-- Material for this task follows --
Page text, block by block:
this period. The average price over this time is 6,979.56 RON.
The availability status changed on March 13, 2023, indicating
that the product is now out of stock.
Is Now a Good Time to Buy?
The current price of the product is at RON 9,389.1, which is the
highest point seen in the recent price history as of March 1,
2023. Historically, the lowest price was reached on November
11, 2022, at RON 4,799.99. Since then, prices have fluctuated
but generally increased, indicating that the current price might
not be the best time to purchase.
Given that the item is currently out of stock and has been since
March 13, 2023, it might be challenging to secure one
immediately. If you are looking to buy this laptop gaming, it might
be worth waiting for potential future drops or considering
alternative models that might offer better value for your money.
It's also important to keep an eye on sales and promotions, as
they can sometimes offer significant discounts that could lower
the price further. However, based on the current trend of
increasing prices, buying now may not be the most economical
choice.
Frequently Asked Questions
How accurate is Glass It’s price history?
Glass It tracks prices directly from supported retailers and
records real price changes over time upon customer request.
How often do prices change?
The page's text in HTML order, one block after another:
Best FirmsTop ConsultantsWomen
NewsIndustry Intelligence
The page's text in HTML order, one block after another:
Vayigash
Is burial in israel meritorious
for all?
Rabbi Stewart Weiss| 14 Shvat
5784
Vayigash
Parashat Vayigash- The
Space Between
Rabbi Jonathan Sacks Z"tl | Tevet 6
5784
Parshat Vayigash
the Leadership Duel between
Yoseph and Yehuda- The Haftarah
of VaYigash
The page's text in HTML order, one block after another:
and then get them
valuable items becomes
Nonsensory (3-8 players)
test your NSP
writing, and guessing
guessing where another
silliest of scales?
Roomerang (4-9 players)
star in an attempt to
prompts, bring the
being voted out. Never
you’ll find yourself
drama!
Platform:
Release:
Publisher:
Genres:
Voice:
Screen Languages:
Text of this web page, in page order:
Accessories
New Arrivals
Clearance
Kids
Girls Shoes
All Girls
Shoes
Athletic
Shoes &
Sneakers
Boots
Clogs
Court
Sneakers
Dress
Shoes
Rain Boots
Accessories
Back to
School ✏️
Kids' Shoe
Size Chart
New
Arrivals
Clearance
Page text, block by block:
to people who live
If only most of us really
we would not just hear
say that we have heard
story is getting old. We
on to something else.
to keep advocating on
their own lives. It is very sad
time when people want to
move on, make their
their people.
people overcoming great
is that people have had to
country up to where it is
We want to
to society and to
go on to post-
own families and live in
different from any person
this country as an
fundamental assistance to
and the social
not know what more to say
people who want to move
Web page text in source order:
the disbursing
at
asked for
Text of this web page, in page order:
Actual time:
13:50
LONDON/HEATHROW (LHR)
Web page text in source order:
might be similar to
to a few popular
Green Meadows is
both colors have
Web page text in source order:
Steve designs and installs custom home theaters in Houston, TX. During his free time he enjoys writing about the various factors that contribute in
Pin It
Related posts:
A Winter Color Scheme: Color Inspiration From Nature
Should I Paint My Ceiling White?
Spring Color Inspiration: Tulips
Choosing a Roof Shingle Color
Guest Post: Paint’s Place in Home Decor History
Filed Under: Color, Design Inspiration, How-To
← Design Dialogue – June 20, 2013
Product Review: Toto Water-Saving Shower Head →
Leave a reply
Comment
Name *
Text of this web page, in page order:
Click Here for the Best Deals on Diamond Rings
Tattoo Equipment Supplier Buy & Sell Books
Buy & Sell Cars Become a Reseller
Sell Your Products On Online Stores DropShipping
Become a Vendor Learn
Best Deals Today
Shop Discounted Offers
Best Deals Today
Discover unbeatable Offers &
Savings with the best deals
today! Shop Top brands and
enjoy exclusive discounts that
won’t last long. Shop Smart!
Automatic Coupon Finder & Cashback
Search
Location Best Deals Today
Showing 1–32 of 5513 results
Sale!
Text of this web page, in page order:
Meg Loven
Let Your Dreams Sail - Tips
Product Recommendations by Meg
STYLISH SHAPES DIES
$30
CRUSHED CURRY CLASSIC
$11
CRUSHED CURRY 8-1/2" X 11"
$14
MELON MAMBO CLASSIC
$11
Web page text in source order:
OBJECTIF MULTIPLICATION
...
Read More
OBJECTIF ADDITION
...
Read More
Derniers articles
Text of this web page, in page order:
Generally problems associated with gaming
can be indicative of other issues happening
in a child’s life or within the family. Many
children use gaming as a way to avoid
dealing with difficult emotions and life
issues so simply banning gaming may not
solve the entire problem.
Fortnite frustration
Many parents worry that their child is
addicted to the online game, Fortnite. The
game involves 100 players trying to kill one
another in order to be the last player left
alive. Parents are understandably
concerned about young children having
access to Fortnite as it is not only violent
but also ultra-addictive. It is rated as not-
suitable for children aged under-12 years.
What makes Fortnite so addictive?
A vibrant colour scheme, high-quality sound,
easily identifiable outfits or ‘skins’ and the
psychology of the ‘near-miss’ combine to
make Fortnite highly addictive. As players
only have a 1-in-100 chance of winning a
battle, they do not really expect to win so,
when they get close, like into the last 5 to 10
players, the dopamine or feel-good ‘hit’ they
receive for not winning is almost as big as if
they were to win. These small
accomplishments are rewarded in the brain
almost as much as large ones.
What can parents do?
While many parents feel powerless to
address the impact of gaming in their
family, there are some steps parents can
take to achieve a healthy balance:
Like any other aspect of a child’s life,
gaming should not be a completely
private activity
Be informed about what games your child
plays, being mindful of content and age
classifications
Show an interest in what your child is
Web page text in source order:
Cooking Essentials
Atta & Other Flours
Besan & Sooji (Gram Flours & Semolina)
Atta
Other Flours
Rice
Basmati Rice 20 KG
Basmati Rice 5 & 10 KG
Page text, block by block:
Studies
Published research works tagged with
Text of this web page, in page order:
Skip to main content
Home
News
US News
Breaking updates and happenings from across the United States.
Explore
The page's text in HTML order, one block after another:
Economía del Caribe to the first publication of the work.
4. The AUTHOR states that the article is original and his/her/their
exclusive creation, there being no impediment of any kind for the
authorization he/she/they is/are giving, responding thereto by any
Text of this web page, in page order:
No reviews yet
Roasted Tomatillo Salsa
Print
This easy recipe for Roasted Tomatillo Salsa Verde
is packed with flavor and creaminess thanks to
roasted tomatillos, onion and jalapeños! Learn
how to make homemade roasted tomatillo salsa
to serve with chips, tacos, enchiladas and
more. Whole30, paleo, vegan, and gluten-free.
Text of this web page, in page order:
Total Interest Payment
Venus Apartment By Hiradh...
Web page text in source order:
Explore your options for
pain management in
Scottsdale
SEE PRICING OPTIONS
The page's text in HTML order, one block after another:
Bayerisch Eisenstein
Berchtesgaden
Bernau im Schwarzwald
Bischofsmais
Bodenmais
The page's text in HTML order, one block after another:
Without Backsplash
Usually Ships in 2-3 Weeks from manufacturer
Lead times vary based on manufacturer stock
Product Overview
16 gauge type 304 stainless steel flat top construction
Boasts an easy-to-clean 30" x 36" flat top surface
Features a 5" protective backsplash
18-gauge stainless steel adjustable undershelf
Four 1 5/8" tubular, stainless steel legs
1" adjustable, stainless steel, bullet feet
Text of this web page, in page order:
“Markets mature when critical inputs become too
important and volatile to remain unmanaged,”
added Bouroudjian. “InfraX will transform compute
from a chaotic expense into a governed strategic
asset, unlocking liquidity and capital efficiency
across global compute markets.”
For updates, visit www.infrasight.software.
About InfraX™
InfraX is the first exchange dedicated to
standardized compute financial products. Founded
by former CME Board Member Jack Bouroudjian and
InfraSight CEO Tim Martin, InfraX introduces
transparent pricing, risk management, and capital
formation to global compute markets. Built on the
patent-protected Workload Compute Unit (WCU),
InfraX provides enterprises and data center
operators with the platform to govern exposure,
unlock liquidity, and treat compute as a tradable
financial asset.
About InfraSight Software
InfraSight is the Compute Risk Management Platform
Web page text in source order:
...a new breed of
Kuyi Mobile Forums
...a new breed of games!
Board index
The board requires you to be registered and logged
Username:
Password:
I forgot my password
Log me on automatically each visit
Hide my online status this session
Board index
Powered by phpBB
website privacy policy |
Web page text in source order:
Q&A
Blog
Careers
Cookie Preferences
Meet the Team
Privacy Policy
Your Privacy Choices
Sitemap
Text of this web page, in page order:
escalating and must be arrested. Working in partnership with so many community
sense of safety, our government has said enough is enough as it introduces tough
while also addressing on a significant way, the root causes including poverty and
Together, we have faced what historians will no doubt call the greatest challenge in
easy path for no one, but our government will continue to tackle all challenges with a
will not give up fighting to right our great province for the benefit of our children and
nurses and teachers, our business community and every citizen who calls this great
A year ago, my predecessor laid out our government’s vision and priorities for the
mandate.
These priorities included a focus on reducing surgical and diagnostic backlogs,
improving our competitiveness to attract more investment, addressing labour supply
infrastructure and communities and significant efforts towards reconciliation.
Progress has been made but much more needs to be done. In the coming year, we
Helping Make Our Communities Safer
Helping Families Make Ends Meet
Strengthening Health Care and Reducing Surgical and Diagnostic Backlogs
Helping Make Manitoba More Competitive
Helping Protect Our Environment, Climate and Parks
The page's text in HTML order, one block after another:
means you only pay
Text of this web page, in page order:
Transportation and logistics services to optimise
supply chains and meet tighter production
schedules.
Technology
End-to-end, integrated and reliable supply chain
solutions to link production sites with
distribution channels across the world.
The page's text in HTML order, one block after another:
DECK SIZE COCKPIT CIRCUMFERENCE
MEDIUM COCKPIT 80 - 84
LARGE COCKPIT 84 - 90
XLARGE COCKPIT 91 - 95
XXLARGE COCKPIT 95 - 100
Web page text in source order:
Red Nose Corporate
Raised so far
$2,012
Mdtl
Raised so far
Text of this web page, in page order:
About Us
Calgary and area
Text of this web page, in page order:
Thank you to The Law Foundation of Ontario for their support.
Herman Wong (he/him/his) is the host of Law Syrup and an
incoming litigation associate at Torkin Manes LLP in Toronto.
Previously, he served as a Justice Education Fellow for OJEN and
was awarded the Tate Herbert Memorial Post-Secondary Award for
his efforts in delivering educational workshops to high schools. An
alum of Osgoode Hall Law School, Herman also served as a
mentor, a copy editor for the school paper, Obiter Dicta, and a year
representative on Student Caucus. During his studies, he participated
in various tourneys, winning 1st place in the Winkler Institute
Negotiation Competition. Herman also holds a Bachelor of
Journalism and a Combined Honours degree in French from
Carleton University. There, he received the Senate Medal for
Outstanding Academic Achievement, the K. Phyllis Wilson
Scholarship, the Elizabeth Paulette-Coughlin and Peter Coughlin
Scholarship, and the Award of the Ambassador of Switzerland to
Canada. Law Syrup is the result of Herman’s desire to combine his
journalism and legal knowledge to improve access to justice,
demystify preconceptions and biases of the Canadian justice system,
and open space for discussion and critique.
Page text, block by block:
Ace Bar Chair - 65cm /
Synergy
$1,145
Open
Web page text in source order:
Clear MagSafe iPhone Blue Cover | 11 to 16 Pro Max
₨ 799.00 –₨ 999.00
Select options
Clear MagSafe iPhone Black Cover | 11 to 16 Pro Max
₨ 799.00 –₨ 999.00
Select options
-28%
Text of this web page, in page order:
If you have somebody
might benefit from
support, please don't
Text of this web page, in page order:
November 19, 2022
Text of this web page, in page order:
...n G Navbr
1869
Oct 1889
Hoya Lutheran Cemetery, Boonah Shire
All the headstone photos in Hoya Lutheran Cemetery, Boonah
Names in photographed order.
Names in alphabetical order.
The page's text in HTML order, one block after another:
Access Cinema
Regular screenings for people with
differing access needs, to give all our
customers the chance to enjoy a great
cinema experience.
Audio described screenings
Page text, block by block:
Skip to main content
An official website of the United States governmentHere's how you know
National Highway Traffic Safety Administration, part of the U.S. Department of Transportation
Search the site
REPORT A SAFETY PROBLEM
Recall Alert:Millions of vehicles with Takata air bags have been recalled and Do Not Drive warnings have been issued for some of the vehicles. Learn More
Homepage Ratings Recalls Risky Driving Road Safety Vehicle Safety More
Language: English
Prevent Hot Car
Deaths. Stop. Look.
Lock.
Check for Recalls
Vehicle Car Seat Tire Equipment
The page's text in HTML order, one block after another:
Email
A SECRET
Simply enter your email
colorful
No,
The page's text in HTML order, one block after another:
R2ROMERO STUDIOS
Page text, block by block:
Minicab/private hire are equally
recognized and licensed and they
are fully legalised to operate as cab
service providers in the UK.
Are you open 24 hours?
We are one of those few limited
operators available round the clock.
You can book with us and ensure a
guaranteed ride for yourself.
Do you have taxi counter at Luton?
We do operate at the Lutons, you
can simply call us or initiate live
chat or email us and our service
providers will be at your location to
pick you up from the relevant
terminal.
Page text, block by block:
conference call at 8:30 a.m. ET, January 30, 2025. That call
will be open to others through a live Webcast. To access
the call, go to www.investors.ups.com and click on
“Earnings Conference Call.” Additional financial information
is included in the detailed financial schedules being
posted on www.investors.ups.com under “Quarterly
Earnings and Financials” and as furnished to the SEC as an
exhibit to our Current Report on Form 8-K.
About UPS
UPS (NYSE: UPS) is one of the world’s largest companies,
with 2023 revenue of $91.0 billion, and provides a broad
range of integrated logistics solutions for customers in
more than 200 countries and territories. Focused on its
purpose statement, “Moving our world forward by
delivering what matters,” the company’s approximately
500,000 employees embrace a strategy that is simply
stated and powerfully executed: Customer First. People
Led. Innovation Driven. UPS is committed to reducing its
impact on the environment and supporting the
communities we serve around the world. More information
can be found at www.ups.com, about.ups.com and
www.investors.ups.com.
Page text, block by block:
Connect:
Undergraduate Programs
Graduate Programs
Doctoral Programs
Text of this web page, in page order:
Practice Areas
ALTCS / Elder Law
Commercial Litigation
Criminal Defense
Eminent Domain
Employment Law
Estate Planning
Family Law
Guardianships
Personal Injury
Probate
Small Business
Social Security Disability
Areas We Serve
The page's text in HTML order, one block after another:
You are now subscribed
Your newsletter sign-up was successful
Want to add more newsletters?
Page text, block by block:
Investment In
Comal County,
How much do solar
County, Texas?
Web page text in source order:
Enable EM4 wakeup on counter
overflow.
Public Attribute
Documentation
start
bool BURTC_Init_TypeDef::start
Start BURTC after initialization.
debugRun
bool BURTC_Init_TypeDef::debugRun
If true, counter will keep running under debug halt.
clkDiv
-- Material for this task concluded --
Try it -
Search the listing above for lines containing "chance", and copy them.

Solved exercise -
only have a 1-in-100 chance of winning a
customers the chance to enjoy a great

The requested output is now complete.